Так мысль ее далече бродит:
Забыт и свет и шумный бал,
А глаз меж тем с нее не сводит
Какой-то важный генерал.
Друг другу тетушки мигнули,
И локтем Таню враз толкнули
И каждая шепнула ей:
— Взгляни налево поскорей. —
„Налево? где? что там такое?“
— Ну, что бы ни было, гляди...
В той кучке, видишь? впереди,
Там, где еще в мундирах двое...
Вот отошел... вот боком стал...
„Кто? толстый этот генерал?“ (VI, 162-163)

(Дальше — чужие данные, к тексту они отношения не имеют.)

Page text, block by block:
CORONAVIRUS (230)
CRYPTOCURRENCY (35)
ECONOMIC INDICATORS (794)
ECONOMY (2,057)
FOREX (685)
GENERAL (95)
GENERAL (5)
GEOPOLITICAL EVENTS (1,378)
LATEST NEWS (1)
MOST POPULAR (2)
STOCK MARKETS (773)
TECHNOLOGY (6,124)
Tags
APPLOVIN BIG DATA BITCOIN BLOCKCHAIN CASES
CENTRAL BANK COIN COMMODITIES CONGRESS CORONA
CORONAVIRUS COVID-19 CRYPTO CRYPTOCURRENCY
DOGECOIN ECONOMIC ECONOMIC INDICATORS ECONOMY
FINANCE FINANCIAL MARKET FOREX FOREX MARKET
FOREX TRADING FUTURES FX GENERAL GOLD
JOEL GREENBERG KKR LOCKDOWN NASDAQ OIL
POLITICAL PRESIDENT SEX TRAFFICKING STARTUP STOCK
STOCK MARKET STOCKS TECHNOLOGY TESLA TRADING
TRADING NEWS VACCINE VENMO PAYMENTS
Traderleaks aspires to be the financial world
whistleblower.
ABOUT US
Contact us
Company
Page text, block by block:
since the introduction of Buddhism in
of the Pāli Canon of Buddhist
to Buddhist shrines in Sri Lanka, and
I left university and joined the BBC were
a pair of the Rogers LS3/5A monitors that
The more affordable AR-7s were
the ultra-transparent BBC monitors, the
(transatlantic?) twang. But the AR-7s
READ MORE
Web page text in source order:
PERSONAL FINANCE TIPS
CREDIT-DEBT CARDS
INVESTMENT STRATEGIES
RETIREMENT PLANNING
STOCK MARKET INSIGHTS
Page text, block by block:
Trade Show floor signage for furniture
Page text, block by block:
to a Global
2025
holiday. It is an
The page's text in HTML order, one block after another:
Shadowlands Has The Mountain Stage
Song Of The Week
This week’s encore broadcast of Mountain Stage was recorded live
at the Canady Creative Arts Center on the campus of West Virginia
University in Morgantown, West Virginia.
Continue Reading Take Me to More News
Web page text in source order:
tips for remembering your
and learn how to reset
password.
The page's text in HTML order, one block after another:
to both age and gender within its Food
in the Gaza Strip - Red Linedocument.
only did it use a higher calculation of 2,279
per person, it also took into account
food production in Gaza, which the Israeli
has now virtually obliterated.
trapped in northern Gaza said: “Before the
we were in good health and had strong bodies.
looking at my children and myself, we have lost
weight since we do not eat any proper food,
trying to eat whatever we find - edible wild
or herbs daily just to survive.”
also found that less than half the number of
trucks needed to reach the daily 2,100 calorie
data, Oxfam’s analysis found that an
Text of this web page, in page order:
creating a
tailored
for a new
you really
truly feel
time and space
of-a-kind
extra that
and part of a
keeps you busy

Может, Пушкину теперь не так уж досадно отдавать свою Татьяну замуж потому, что  во время написания последних глав романа он уже присмотрел и себе судьбу? В декабре 1828 года на балу у танцмейстера Йогеля в московском доме Кологривовых успел влюбиться в шестнадцатилетнюю Наташу Гончарову, по более поздней оценке князя Петра Вяземского, «первую романтическую красавицу нынешнего поколения». При описании бала в Дворянском собрании в седьмой главе у Пушкина есть неожиданная и загадочная строфа:

LII.

У ночи много звезд прелестных,
Красавиц много на Москве.
Но ярче всех подруг небесных
Луна в воздушной синеве.
Но та, которую не смею
Тревожить лирою моею,
Как величавая луна
Средь жен и дев блестит одна.
С какою гордостью небесной
Земли касается она!
Как негой грудь ее полна!
Как томен взор ее чудесный!..
Но полно, полно; перестань:
Ты заплатил безумству дань. (VI, 161-162)

Он просто не мог не обратить внимания на эту девушку в белом платье и с золотым обручем в волосах в стайке ее сверстниц. Юная Наташа сразу напомнила ему такую же высокую, тоненькую, длинношеюю, темноволосую и темноглазую, белокоже-«чистенькую» – как бы особо, по-европейски «отмытую» – былую его девушку Жозефину Вельо. Ну, совершенно тот же самый тип «его» женщины! Пусть даже на акварелях Вольдемара Гау Наталье Николаевне в 1843 году уже за тридцать, а покойная Жозефина перерисована им в 1835 году с единственной уцелевшей изрядно подвыцветшей акварели в максимум 17-летнем возрасте.
Своей будущей теще, москвичке Наталье Ивановне Гончаровой, Пушкин 5 апреля 1830 года признается по поводу ее дочери Наташи: «Когда я увидел ее в первый раз, красоту ее едва начинали замечать в свете. Я полюбил ее, голова у меня закружилась…» (XIV, 75) Не для того ли на самом деле и «привез» свою Татьяну Ларину в Москву, чтобы между прочим «показать» неуступчивой Екатерине Бакуниной ее реальную замену – свою новую юную и внешне очень привлекательную пассию?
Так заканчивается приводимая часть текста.